TO DO =>
Report each line of the entries below that has the word "cupcakes" in it.

==== PROVIDED DATA ====

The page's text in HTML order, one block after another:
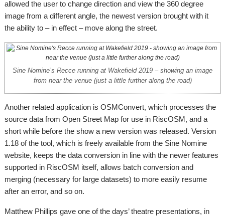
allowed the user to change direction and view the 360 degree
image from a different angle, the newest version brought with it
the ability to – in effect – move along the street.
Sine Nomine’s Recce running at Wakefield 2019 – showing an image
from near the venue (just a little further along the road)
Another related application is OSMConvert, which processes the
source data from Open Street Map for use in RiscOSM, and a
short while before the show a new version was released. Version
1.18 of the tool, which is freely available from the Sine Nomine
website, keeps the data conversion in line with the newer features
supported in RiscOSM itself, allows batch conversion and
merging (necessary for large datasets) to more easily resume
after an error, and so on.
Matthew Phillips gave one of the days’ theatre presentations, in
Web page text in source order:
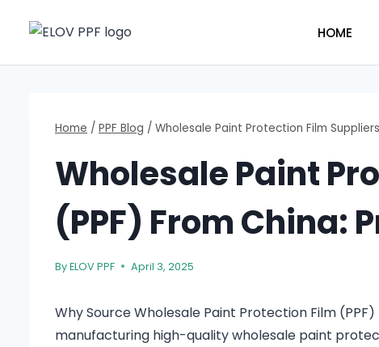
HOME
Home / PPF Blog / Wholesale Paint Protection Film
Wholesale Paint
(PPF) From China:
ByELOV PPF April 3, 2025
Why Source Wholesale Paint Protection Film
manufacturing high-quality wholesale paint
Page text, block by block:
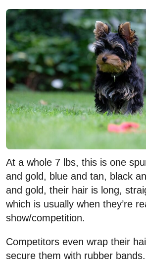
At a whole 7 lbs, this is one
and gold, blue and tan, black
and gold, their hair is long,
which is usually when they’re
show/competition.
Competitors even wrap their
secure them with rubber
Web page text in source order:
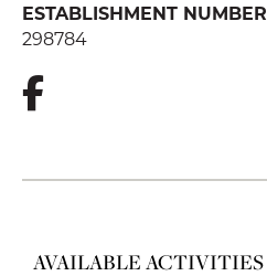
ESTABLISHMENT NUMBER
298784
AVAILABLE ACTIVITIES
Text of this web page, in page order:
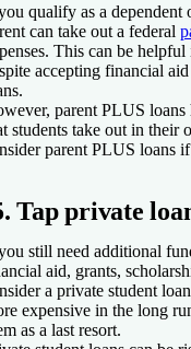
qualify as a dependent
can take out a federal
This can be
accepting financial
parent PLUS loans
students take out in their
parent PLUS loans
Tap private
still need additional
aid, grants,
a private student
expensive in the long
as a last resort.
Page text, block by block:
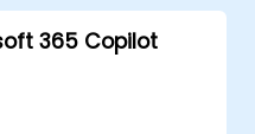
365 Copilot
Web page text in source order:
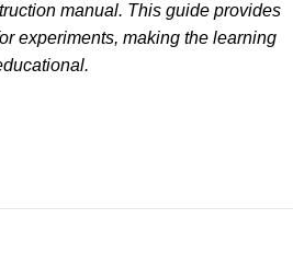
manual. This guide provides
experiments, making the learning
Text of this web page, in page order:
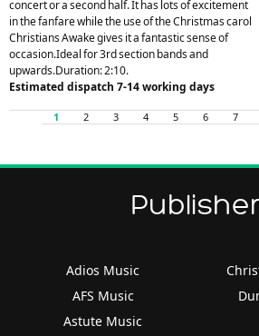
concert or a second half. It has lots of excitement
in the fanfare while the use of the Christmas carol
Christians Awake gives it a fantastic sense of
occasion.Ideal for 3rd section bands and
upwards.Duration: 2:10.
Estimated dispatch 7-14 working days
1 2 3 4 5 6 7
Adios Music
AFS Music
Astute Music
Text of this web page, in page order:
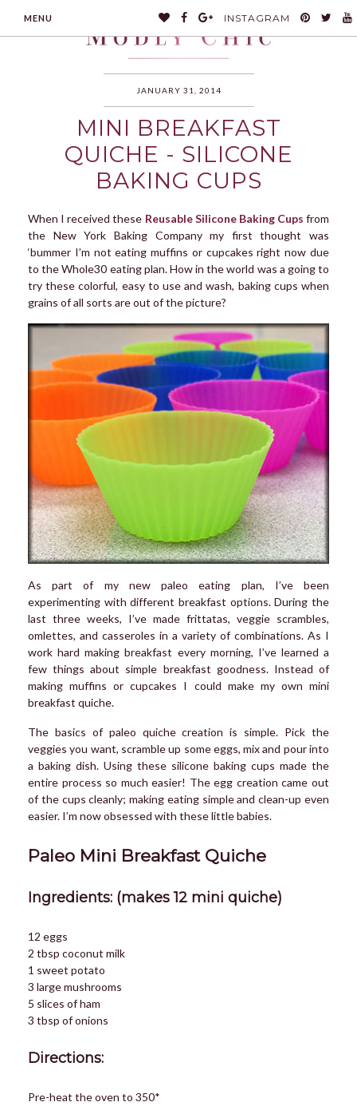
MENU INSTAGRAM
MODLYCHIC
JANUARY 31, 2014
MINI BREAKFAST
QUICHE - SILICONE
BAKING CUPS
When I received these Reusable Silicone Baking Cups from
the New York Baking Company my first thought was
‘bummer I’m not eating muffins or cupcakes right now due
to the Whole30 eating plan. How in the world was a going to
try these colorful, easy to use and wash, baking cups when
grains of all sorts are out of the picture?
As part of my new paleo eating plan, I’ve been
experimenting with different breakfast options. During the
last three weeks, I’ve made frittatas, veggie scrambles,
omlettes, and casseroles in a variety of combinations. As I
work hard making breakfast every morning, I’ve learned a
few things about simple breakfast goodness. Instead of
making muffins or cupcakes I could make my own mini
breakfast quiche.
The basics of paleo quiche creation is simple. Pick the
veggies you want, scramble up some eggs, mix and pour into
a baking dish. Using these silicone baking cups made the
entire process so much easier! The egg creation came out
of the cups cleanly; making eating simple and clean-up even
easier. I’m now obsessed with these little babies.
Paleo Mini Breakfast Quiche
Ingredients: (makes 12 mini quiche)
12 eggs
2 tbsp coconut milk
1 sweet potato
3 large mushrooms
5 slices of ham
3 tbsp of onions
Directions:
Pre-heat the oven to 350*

====

EXERCISE SOLUTION =>
‘bummer I’m not eating muffins or cupcakes right now due
making muffins or cupcakes I could make my own mini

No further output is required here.